# Look 595 owners...



## OffRoadRoadie (May 15, 2006)

Has anyone replaced the inner cable liners on thier 595s yet? Are these readily available and easy to replace?


----------



## 94920 (May 1, 2010)

*Replacing internal derailleur liner*

I've got the same question if anyone has the answer - any advice on how to replace an internal derailleur cable liner on a Look 595? Thanks!


----------



## mtbnozpikr (Mar 18, 2011)

I'm not sure if they're available or not but if you were to leave the old ones inside the frame, thread a cable through them, pull the housing out while leaving the cable in, and then put a new housing over the top it should work. I've never done it but it seems reasonable to me.


----------



## lebig (May 23, 2009)

Advice needed:

I'm considering to buy a 2008 model Look 595 Ultra black frame. Frame does not include the Look HSC6 Ultra work, so I have some questions about the fork:

What are the differences between Look HSC6 fork and Look HSC6 Ultra fork ?
I think that 2008 model does not use the new Headfit headset ?

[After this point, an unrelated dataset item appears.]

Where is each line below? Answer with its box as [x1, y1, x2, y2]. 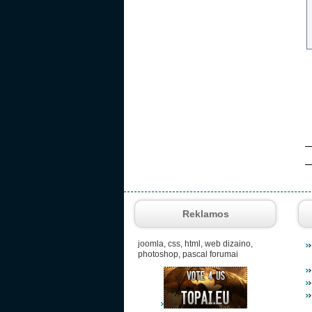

Look HSC6 fork dealers at Europe ? I found one Look HSC6 fork at ebay, but seller says that it is not compatible with Look 595 Ultra :mad2:


----------



## ilovecycling (Aug 22, 2011)

lebig said:


> Advice needed:
> 
> I'm considering to buy a 2008 model Look 595 Ultra black frame. Frame does not include the Look HSC6 Ultra work, so I have some questions about the fork:
> 
> ...


The term "Ultra" usually means unidirectional carbon instead of a carbon weave on the finish, supposedly resulting in 15% more stiffness or something like that. My guess is the Ultra fork is the same as the non-Ultra, but with a unidirectional carbon finish to match the frame. Not a big deal.


----------



## twiggy73 (Jan 19, 2010)

I was riding with a guy who had a 595 Ultra and when asked what it was like all he could say was Stiff and he loved it.

Twiggy


----------



## StillKeen (Oct 4, 2005)

lebig said:


> Advice needed:
> 
> I'm considering to buy a 2008 model Look 595 Ultra black frame. Frame does not include the Look HSC6 Ultra work, so I have some questions about the fork:
> 
> ...



Replacement forks for 2008 595s ... took me three goes! Mine wasnt an Ultra, but I believe they are the same. Anyways, my 2008 has a standard tapered steerer and a normal headset/stem setup.

First the UK agent (Fisher Outdoors) sent a HSC5 fork. Then a tapered fork with the flat sections on it which fits with the new Look system (that came in in 2009?) and the new headset top parts. The only issue was they didnt drill the horizontal hole on the flat sections which would have allowed the fork to be used.

Next they organised the factory to paint a new fork in the colours I wanted and be a standard 2008 style fork. This was to take something like 10 - 12 weeks. I called them in week 10, and they said that the order never got placed. By now we're about 8 months into this, having completely missed the summer riding season.

Next they sent me a fork the same as the first fork with the flats on it. This had all taken something like 9 months. I gave up then, and will try to install the fork with the flats into the standard headset.

So, it is possible to get a replacement fork (£325 of so), but Look seem to have stopped supplying the old style. Even when they know the size frame you're fitting it to, they seem incapable of drilling the hole to allow you to install it with the new system.

Next time I buy a frame like a 595 that has a reasonably specific fork, I'll make it part of the deal with the shop that it comes with two forks before I hand over the cash.

Good luck.


----------